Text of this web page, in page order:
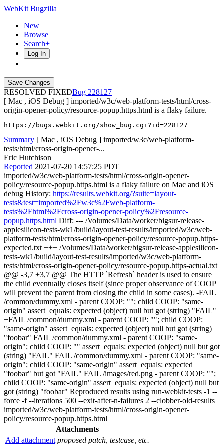
WebKit Bugzilla
New
Browse
Search+
Log In
RESOLVED FIXED
228127
[ Mac , iOS Debug ] imported/w3c/web-platform-tests/html/cross-
origin-opener-policy/resource-popup.https.html is a flaky failure.
https://bugs.webkit.org/show_bug.cgi?id=228127
Summary [ Mac , iOS Debug ] imported/w3c/web-platform-
tests/html/cross-origin-opener-...
Eric Hutchison
Reported 2021-07-20 14:57:25 PDT
imported/w3c/web-platform-tests/html/cross-origin-opener-
policy/resource-popup.https.html is a flaky failure on Mac and iOS
debug History: https://results.webkit.org/?suite=layout-
tests&test=imported%2Fw3c%2Fweb-platform-
tests%2Fhtml%2Fcross-origin-opener-policy%2Fresource-
popup.https.html Diff: --- /Volumes/Data/worker/bigsur-release-
applesilicon-tests-wk1/build/layout-test-results/imported/w3c/web-
platform-tests/html/cross-origin-opener-policy/resource-popup.https-
expected.txt +++ /Volumes/Data/worker/bigsur-release-applesilicon-
tests-wk1/build/layout-test-results/imported/w3c/web-platform-
tests/html/cross-origin-opener-policy/resource-popup.https-actual.txt
@@ -3,7 +3,7 @@ The HTTP `Refresh` header is used to ensure
the child eventually closes itself (since proper observance of COOP
will prevent the parent from closing the child in some cases). -FAIL
/common/dummy.xml - parent COOP: ""; child COOP: "same-
origin" assert_equals: expected (object) null but got (string) "FAIL"
+FAIL /common/dummy.xml - parent COOP: ""; child COOP:
"same-origin" assert_equals: expected (object) null but got (string)
"foobar" FAIL /common/dummy.xml - parent COOP: "same-
origin"; child COOP: "" assert_equals: expected (object) null but got
(string) "FAIL" FAIL /common/dummy.xml - parent COOP: "same-
origin"; child COOP: "same-origin" assert_equals: expected
"foobar" but got "FAIL" FAIL /images/red.png - parent COOP: "";
child COOP: "same-origin" assert_equals: expected (object) null but
got (string) "foobar" Reproduced results using run-webkit-tests -1 --
force -f --iterations 500 --exit-after-n-failures 2 --clobber-old-results
imported/w3c/web-platform-tests/html/cross-origin-opener-
policy/resource-popup.https.html
Attachments
Add attachment proposed patch, testcase, etc.
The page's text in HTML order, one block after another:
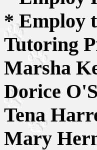
* Employ
Tutoring
Marsha
Dorice
Tena
Mary
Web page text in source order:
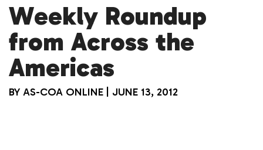
Weekly Roundup
from Across the
Americas
BY AS-COA ONLINE JUNE 13, 2012
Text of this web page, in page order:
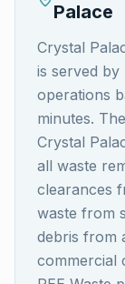
Palace
Crystal
is served by
operations
minutes.
Crystal
all waste
clearances
waste from
debris from
commercial
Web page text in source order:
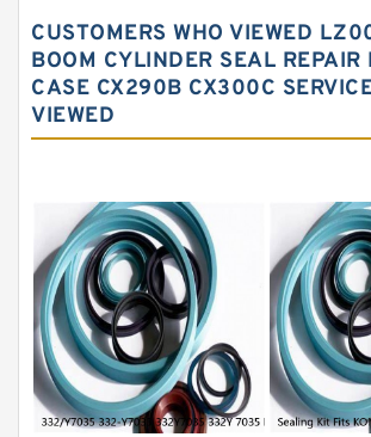
Hydraulic Oil Seals
Hydraulic Seal Kit
Hydraulic Seals
O Ring Seal Kit
Rubber Diaphragm Seals
Transmission Seal Kit
Valve Pusher
CUSTOMERS WHO VIEWED
BOOM CYLINDER SEAL REPAIR
CASE CX290B CX300C
VIEWED
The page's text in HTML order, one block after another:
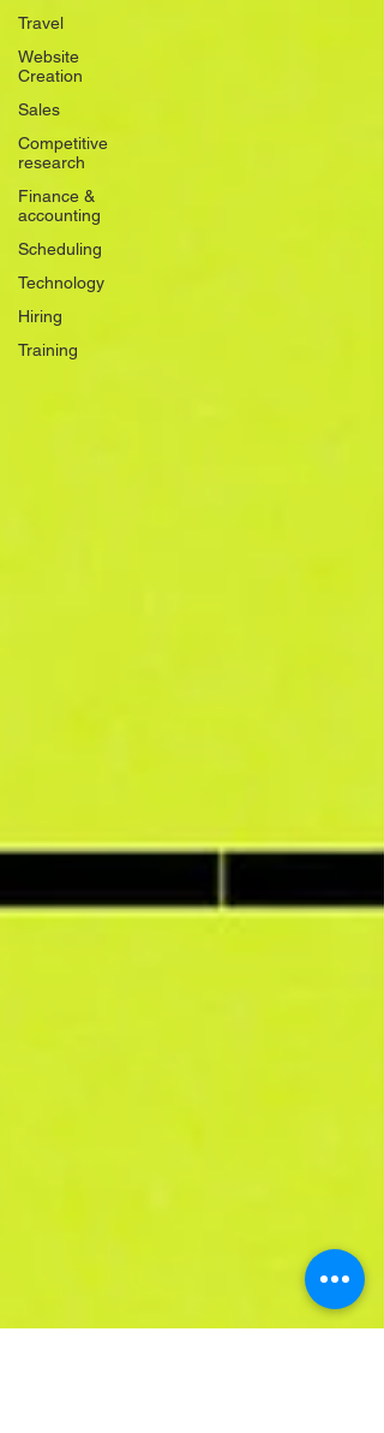
Travel
Website
Creation
Sales
Competitive
research
Finance &
accounting
Scheduling
Technology
Hiring
Training
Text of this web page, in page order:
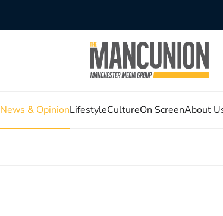
News & OpinionLifestyleCultureOn ScreenAbout
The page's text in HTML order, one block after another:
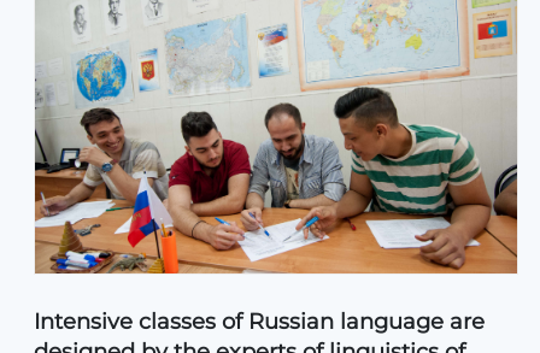
Intensive classes of Russian language are
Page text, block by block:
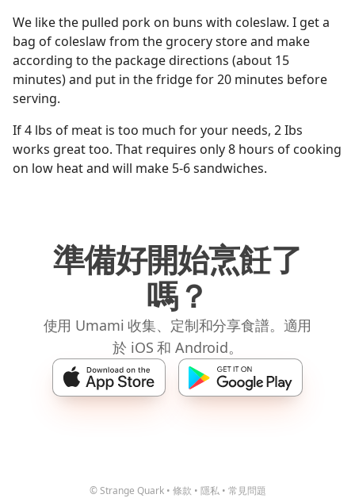
We like the pulled pork on buns with coleslaw. I get a
bag of coleslaw from the grocery store and make
according to the package directions (about 15
minutes) and put in the fridge for 20 minutes before
serving.
If 4 lbs of meat is too much for your needs, 2 Ibs
works great too. That requires only 8 hours of cooking
on low heat and will make 5-6 sandwiches.
準備好開始烹飪了
嗎？
使用 Umami 收集、定制和分享食譜。適用
於 iOS 和 Android。
© Strange Quark • 條款 • 隱私 • 常見問題
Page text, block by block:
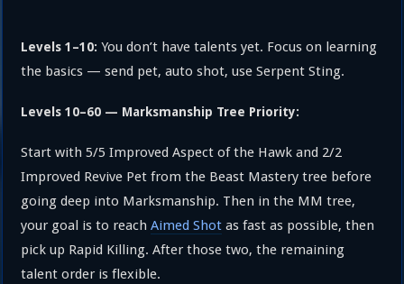
Levels 1–10: You don’t have talents yet. Focus on learning
the basics — send pet, auto shot, use Serpent Sting.
Levels 10–60 — Marksmanship Tree Priority:
Start with 5/5 Improved Aspect of the Hawk and 2/2
Improved Revive Pet from the Beast Mastery tree before
going deep into Marksmanship. Then in the MM tree,
your goal is to reachAimed Shot as fast as possible, then
pick up Rapid Killing. After those two, the remaining
talent order is flexible.
::::::::
**ABOUT THIS TASK**
The records above must be returned exactly, with each picture omitted.

**ANSWER FOR THIS EXERCISE**
Text of this web page, in page order:
WebKit Bugzilla
New
Browse
Search+
Log In
RESOLVED FIXED
228127
[ Mac , iOS Debug ] imported/w3c/web-platform-tests/html/cross-
origin-opener-policy/resource-popup.https.html is a flaky failure.
https://bugs.webkit.org/show_bug.cgi?id=228127
Summary [ Mac , iOS Debug ] imported/w3c/web-platform-
tests/html/cross-origin-opener-...
Eric Hutchison
Reported 2021-07-20 14:57:25 PDT
imported/w3c/web-platform-tests/html/cross-origin-opener-
policy/resource-popup.https.html is a flaky failure on Mac and iOS
debug History: https://results.webkit.org/?suite=layout-
tests&test=imported%2Fw3c%2Fweb-platform-
tests%2Fhtml%2Fcross-origin-opener-policy%2Fresource-
popup.https.html Diff: --- /Volumes/Data/worker/bigsur-release-
applesilicon-tests-wk1/build/layout-test-results/imported/w3c/web-
platform-tests/html/cross-origin-opener-policy/resource-popup.https-
expected.txt +++ /Volumes/Data/worker/bigsur-release-applesilicon-
tests-wk1/build/layout-test-results/imported/w3c/web-platform-
tests/html/cross-origin-opener-policy/resource-popup.https-actual.txt
@@ -3,7 +3,7 @@ The HTTP `Refresh` header is used to ensure
the child eventually closes itself (since proper observance of COOP
will prevent the parent from closing the child in some cases). -FAIL
/common/dummy.xml - parent COOP: ""; child COOP: "same-
origin" assert_equals: expected (object) null but got (string) "FAIL"
+FAIL /common/dummy.xml - parent COOP: ""; child COOP:
"same-origin" assert_equals: expected (object) null but got (string)
"foobar" FAIL /common/dummy.xml - parent COOP: "same-
origin"; child COOP: "" assert_equals: expected (object) null but got
(string) "FAIL" FAIL /common/dummy.xml - parent COOP: "same-
origin"; child COOP: "same-origin" assert_equals: expected
"foobar" but got "FAIL" FAIL /images/red.png - parent COOP: "";
child COOP: "same-origin" assert_equals: expected (object) null but
got (string) "foobar" Reproduced results using run-webkit-tests -1 --
force -f --iterations 500 --exit-after-n-failures 2 --clobber-old-results
imported/w3c/web-platform-tests/html/cross-origin-opener-
policy/resource-popup.https.html
Attachments
Add attachment proposed patch, testcase, etc.
The page's text in HTML order, one block after another:
* Employ
Tutoring
Marsha
Dorice
Tena
Mary
Web page text in source order:
Weekly Roundup
from Across the
Americas
BY AS-COA ONLINE JUNE 13, 2012
Text of this web page, in page order:
Palace
Crystal
is served by
operations
minutes.
Crystal
all waste
clearances
waste from
debris from
commercial
Web page text in source order:
Hydraulic Oil Seals
Hydraulic Seal Kit
Hydraulic Seals
O Ring Seal Kit
Rubber Diaphragm Seals
Transmission Seal Kit
Valve Pusher
CUSTOMERS WHO VIEWED
BOOM CYLINDER SEAL REPAIR
CASE CX290B CX300C
VIEWED
The page's text in HTML order, one block after another:
Travel
Website
Creation
Sales
Competitive
research
Finance &
accounting
Scheduling
Technology
Hiring
Training
Text of this web page, in page order:
News & OpinionLifestyleCultureOn ScreenAbout
The page's text in HTML order, one block after another:
Intensive classes of Russian language are
Page text, block by block:
We like the pulled pork on buns with coleslaw. I get a
bag of coleslaw from the grocery store and make
according to the package directions (about 15
minutes) and put in the fridge for 20 minutes before
serving.
If 4 lbs of meat is too much for your needs, 2 Ibs
works great too. That requires only 8 hours of cooking
on low heat and will make 5-6 sandwiches.
準備好開始烹飪了
嗎？
使用 Umami 收集、定制和分享食譜。適用
於 iOS 和 Android。
© Strange Quark • 條款 • 隱私 • 常見問題
Page text, block by block:
Levels 1–10: You don’t have talents yet. Focus on learning
the basics — send pet, auto shot, use Serpent Sting.
Levels 10–60 — Marksmanship Tree Priority:
Start with 5/5 Improved Aspect of the Hawk and 2/2
Improved Revive Pet from the Beast Mastery tree before
going deep into Marksmanship. Then in the MM tree,
your goal is to reachAimed Shot as fast as possible, then
pick up Rapid Killing. After those two, the remaining
talent order is flexible.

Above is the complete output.